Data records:
======
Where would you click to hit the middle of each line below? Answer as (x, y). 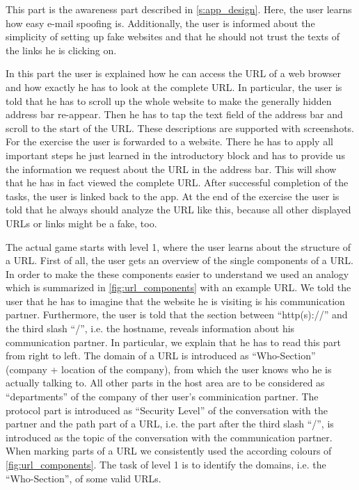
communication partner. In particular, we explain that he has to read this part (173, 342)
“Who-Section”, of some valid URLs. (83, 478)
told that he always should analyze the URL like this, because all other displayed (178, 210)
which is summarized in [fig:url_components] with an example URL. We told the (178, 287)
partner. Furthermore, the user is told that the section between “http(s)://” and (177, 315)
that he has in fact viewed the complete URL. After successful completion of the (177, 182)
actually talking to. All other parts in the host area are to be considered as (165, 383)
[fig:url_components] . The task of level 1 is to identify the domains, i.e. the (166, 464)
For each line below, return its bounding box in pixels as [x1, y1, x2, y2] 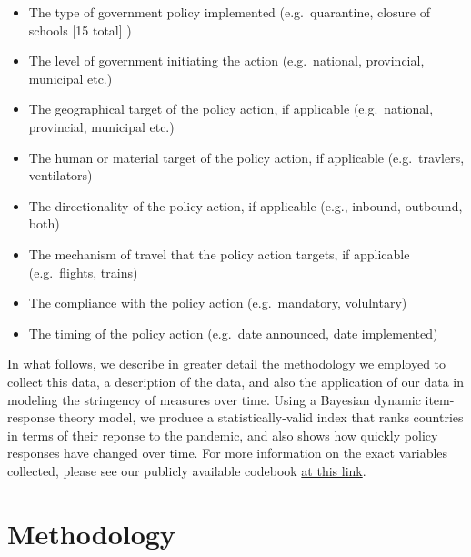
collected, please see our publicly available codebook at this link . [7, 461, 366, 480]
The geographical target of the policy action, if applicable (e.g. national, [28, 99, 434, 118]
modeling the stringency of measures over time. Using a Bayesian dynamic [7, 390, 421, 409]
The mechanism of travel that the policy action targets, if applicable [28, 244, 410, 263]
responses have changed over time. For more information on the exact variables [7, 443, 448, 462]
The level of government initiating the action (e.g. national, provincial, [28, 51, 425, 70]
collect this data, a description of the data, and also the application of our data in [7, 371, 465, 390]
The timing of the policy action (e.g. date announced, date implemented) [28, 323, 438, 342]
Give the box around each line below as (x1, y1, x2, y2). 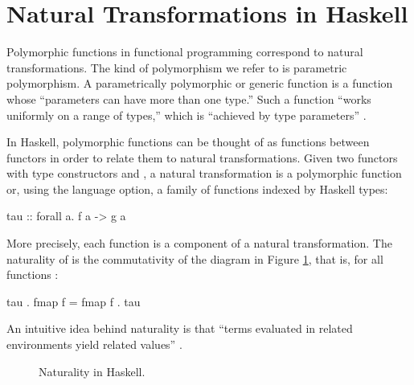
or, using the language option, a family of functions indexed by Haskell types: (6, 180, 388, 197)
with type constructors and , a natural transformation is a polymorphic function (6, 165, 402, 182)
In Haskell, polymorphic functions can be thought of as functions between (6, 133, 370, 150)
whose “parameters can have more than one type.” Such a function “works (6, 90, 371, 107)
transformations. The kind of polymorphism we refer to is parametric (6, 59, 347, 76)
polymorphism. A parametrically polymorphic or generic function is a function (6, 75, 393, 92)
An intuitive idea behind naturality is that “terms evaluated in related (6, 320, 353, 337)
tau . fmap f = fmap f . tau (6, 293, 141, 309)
======
(Task):
Quote every record above exactly, omitting any pictures they contain.

(Exercise output):
Where would you click to hit the middle of each line below? Answer as (x, y). 
communication partner. In particular, we explain that he has to read this part (173, 342)
“Who-Section”, of some valid URLs. (83, 478)
told that he always should analyze the URL like this, because all other displayed (178, 210)
which is summarized in [fig:url_components] with an example URL. We told the (178, 287)
partner. Furthermore, the user is told that the section between “http(s)://” and (177, 315)
that he has in fact viewed the complete URL. After successful completion of the (177, 182)
actually talking to. All other parts in the host area are to be considered as (165, 383)
[fig:url_components] . The task of level 1 is to identify the domains, i.e. the (166, 464)
For each line below, return its bounding box in pixels as [x1, y1, x2, y2] 
collected, please see our publicly available codebook at this link . [7, 461, 366, 480]
The geographical target of the policy action, if applicable (e.g. national, [28, 99, 434, 118]
modeling the stringency of measures over time. Using a Bayesian dynamic [7, 390, 421, 409]
The mechanism of travel that the policy action targets, if applicable [28, 244, 410, 263]
responses have changed over time. For more information on the exact variables [7, 443, 448, 462]
The level of government initiating the action (e.g. national, provincial, [28, 51, 425, 70]
collect this data, a description of the data, and also the application of our data in [7, 371, 465, 390]
The timing of the policy action (e.g. date announced, date implemented) [28, 323, 438, 342]
Give the box around each line below as (x1, y1, x2, y2). 
or, using the language option, a family of functions indexed by Haskell types: (6, 180, 388, 197)
with type constructors and , a natural transformation is a polymorphic function (6, 165, 402, 182)
In Haskell, polymorphic functions can be thought of as functions between (6, 133, 370, 150)
whose “parameters can have more than one type.” Such a function “works (6, 90, 371, 107)
transformations. The kind of polymorphism we refer to is parametric (6, 59, 347, 76)
polymorphism. A parametrically polymorphic or generic function is a function (6, 75, 393, 92)
An intuitive idea behind naturality is that “terms evaluated in related (6, 320, 353, 337)
tau . fmap f = fmap f . tau (6, 293, 141, 309)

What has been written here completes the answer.